Narraway estaba a punto de quedarse sin más explicaciones de las que le había dado Pitt acerca de los bajos fondos cuando por fin llamaron a la puerta. Al oír la respuesta de Quixwood, entró Knox, que cerró la puerta a sus espaldas.

—Perdone, milord —dijo a Narraway. Luego se volvió hacia Quixwood—. El forense se ha marchado, señor, y se ha llevado el cuerpo de la señora Quixwood con él. ¿Le importa que le haga un par de preguntas para aclarar ciertas cosas? Tampoco sé si deseará quedarse aquí o si preferirá ir a otro sitio a pasar la noche. ¿Tiene amigos con los que quisiera estar?

—¿Cómo? Ah… No… Me quedaré aquí, creo.

Quixwood parecía estar desconcertado, como si todavía no se hubiese planteado qué iba a hacer.

—¿No preferiría ir a su club? —sugirió Narraway—. Resultaría más cómodo para usted. Su servidumbre es probable que esté alterada.
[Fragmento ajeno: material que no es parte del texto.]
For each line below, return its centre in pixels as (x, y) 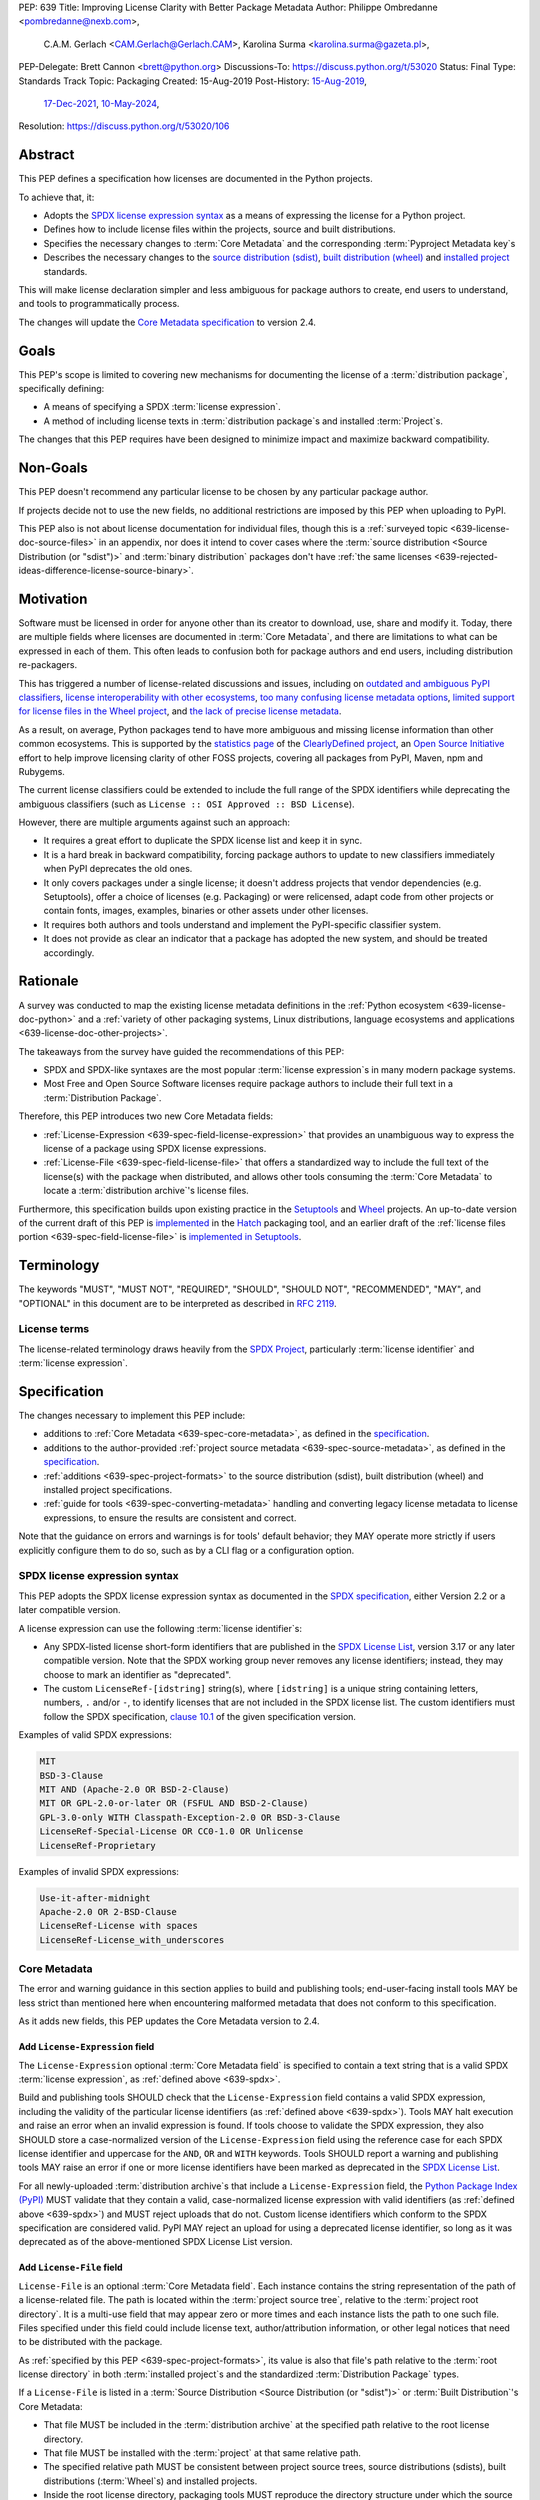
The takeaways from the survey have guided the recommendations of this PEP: (181, 1051)
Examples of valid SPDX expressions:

Quixwood lo miró a los ojos.

—Sí, supongo que sí. Dentro de un rato. —Se volvió hacia Knox—. ¿Qué le ha pasado a mi esposa? Seguro que a estas alturas ya lo sabe.

Estaba muy pálido, con los ojos hundidos.

Knox se sentó en la butaca que había entre Quixwood y Narraway. Se inclinó un poco hacia delante.

Narraway no pudo evitar preguntarse cuántas veces habría tenido que hacer aquello, y si algo lo había preparado para ello o se lo había hecho más fácil. Pensó que probablemente no.

—Preferiría no tener que decirle esto, señor —comenzó Knox—, pero de un modo u otro terminará por saberlo. Lo siento. La señora Quixwood ha sido violada, y luego la han matado. No estamos seguros de cómo murió, pero el médico forense nos lo dirá en cuanto haya tenido tiempo de examinarla en su consulta.

Quixwood lo miró fijamente con los ojos muy abiertos, las manos temblorosas.

—¿Ha dicho… ha dicho violada?

—Sí, señor. Lo lamento —dijo Knox abatido—. Si hubiese podido le habría ahorrado la noticia, pero tiene derecho a saberlo.

—¿Ha sufrido? —preguntó Quixwood con un hilo de voz apenas audible.

—Probablemente, por poco rato.

Knox no iba a mentir. Si lo hiciera, tarde o temprano Quixwood se daría cuenta.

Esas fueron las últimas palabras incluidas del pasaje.